During cellular stress, defective mitochondria can be released without being covered like in apoptotic or mitoapoptotic bodies and being naked promoting the immune response and inflammation [ 1777185 ]. TNTs are produced by the outgrowth of filopodia-like cell membrane protrusions that connect with the target cell. The membrane from each cell extends to fuse together, thereby forming a tightly connected bridge which is independent from any substrate [ 22 ].

TNTs contain a skeleton mainly composed of F-actin and transport proteins like MIRO1 that facilitate the active transfer of cargo and mitochondria along these structures [ 58 ].

TNTs were first described in rat-cultured pheochromocytoma PC12 cells [ 6 ], and subsequent studies have shown that they connect a wide variety of cell types. These studies provide more evidence that TNTs are involved in mitochondrial transport between cells, the repair of cell damage, the activation of enhanced immune responses, and cell metabolic reprogramming [ 58336165 ]. The directionality of the transport of intracellular material and mitochondria through the TNTs is not fully understood.

It is important to define what factors promote the donation of material and their effects on the recipient cells. Stressed hippocampal neurons and astrocytes initiated the formation of TNTs after p53 activation. This signaling pathway triggered caspase 3, which decreased S100A4 in injured cells and caused cells with a high level of S100A4 to become receptor cells [ 66 ].

By these results, the authors proposed that damaged cells need to transfer cellular contents to healthy ones, in a process related to the spread of danger signals but no insights about mitochondrial participation were given. In contrast, Spees et al. Bidirectional transport of mitochondria is also plausible as it was observed between malignant mesothelioma cells. These cells produce more TNTs than normal mesothelioma cells, but interestingly, their proliferation was inversely correlated with TNT formation during their culture in low serum, hyperglycemic, acidic growth medium [ 69 ].

These represent just a few examples of the extensive literature about the exchange of intracellular material and mitochondria and its directionality. Yet, mitochondrial transport is not fully understood. For example, the field still needs to define the cell types that produce TNTs and deliver cargo to recipient cells [ 68 ]. The determination of the directionality of and conditions necessary for mitochondria transfer between different cells is essential to understanding the potential role of this process in helping cells exposed to stress or during the transmission of danger warning signals among cells.

Another important question that still remains unanswered is the the ethics and challenges on the future advances in xenogenic studies in the united states why MSCs have a greater propensity to form TNTs compared with other cells.
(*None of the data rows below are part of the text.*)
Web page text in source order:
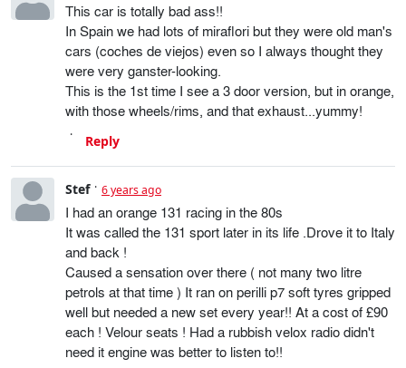
This car is totally bad ass!!
In Spain we had lots of miraflori but they were old man's
cars (coches de viejos) even so I always thought they
were very ganster-looking.
This is the 1st time I see a 3 door version, but in orange,
with those wheels/rims, and that exhaust...yummy!
Reply
Stef 6 years ago
I had an orange 131 racing in the 80s
It was called the 131 sport later in its life .Drove it to Italy
and back !
Caused a sensation over there ( not many two litre
petrols at that time ) It ran on perilli p7 soft tyres gripped
well but needed a new set every year!! At a cost of £90
each ! Velour seats ! Had a rubbish velox radio didn't
need it engine was better to listen to!!
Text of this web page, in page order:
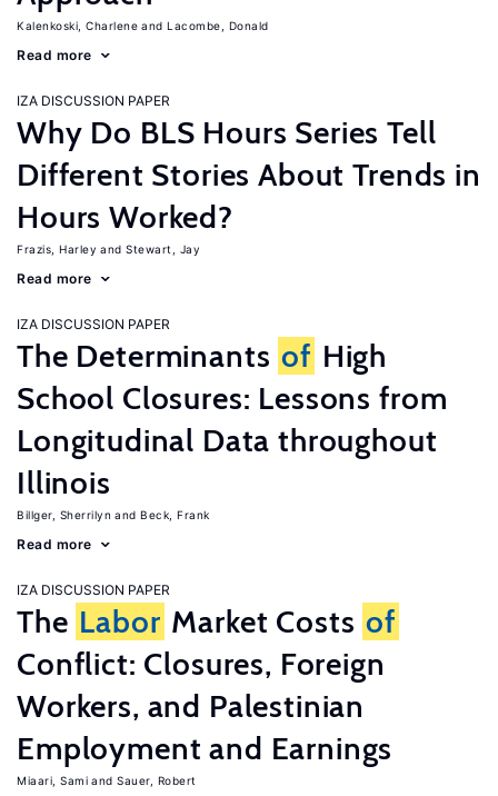
Kalenkoski, Charlene Lacombe, Donald
Read more
IZA DISCUSSION PAPER
Why Do BLS Hours Series Tell
Different Stories About Trends in
Hours Worked?
Frazis, Harley Stewart, Jay
Read more
IZA DISCUSSION PAPER
The Determinants of High
School Closures: Lessons from
Longitudinal Data throughout
Illinois
Billger, Sherrilyn Beck, Frank
Read more
IZA DISCUSSION PAPER
The Labor Market Costs of
Conflict: Closures, Foreign
Workers, and Palestinian
Employment and Earnings
Miaari, Sami Sauer, Robert
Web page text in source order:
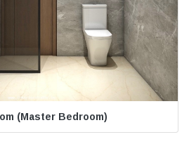
(Master Bedroom)
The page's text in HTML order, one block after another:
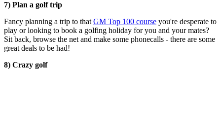
7) Plan a golf trip
Fancy planning a trip to that GM Top 100 course you're desperate to
play or looking to book a golfing holiday for you and your mates?
Sit back, browse the net and make some phonecalls - there are some
great deals to be had!
8) Crazy golf
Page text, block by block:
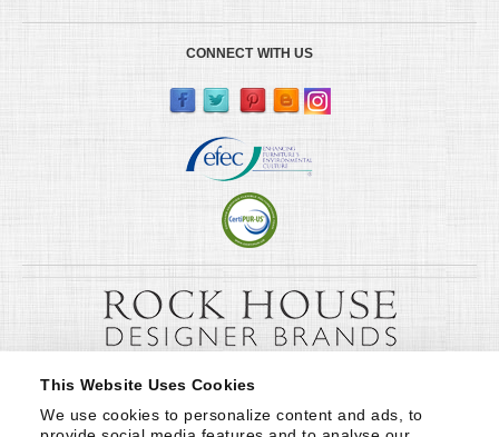
This Website Uses Cookies
We use cookies to personalize content and ads, to
CONNECT WITH US
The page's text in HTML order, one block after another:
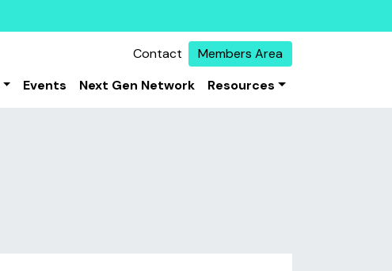
Contact
Members Area
Events Next Gen Network Resources
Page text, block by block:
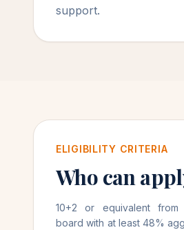
support.
ELIGIBILITY CRITERIA
Who can
10+2 or equivalent
board with at least 48%
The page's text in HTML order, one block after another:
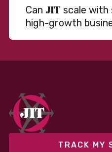
Can JIT scale with
high-growth
fixed and variable models
performance without
TRACK MY
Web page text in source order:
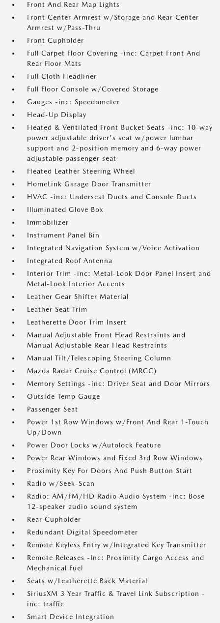
Front And Rear Map Lights
Front Center Armrest w/Storage and Rear Center
Armrest w/Pass-Thru
Front Cupholder
Full Carpet Floor Covering -inc: Carpet Front And
Rear Floor Mats
Full Cloth Headliner
Full Floor Console w/Covered Storage
Gauges -inc: Speedometer
Head-Up Display
Heated & Ventilated Front Bucket Seats -inc: 10-way
power adjustable driver's seat w/power lumbar
support and 2-position memory and 6-way power
adjustable passenger seat
Heated Leather Steering Wheel
HomeLink Garage Door Transmitter
HVAC -inc: Underseat Ducts and Console Ducts
Illuminated Glove Box
Immobilizer
Instrument Panel Bin
Integrated Navigation System w/Voice Activation
Integrated Roof Antenna
Interior Trim -inc: Metal-Look Door Panel Insert and
Metal-Look Interior Accents
Leather Gear Shifter Material
Leather Seat Trim
Leatherette Door Trim Insert
Manual Adjustable Front Head Restraints and
Manual Adjustable Rear Head Restraints
Manual Tilt/Telescoping Steering Column
Mazda Radar Cruise Control (MRCC)
Memory Settings -inc: Driver Seat and Door Mirrors
Outside Temp Gauge
Passenger Seat
Power 1st Row Windows w/Front And Rear 1-Touch
Up/Down
Power Door Locks w/Autolock Feature
Power Rear Windows and Fixed 3rd Row Windows
Proximity Key For Doors And Push Button Start
Radio w/Seek-Scan
Radio: AM/FM/HD Radio Audio System -inc: Bose
12-speaker audio sound system
Rear Cupholder
Redundant Digital Speedometer
Remote Keyless Entry w/Integrated Key Transmitter
Remote Releases -Inc: Proximity Cargo Access and
Mechanical Fuel
Seats w/Leatherette Back Material
SiriusXM 3 Year Traffic & Travel Link Subscription -
inc: traffic
Smart Device Integration

Many groups of researchers that use lung disease models have corroborated that mitochondria can be transferred to other cells in vivo. The delivery of mitochondria into injured cells increased ATP levels which in turn maintained cellular bioenergetics and recovered epithelium functions.

A follow-up study in lung disease models rotenone-induced lung injury and allergen-induced asthma contributed to the understanding of the mechanisms involved in mitochondrial transfer through nanotubes, confirmed the protective effect of mitochondrial donation, and revealed a Miro1-regulated mitochondrial movement from MSC to damaged recipient epithelial lung cells [ 58 ].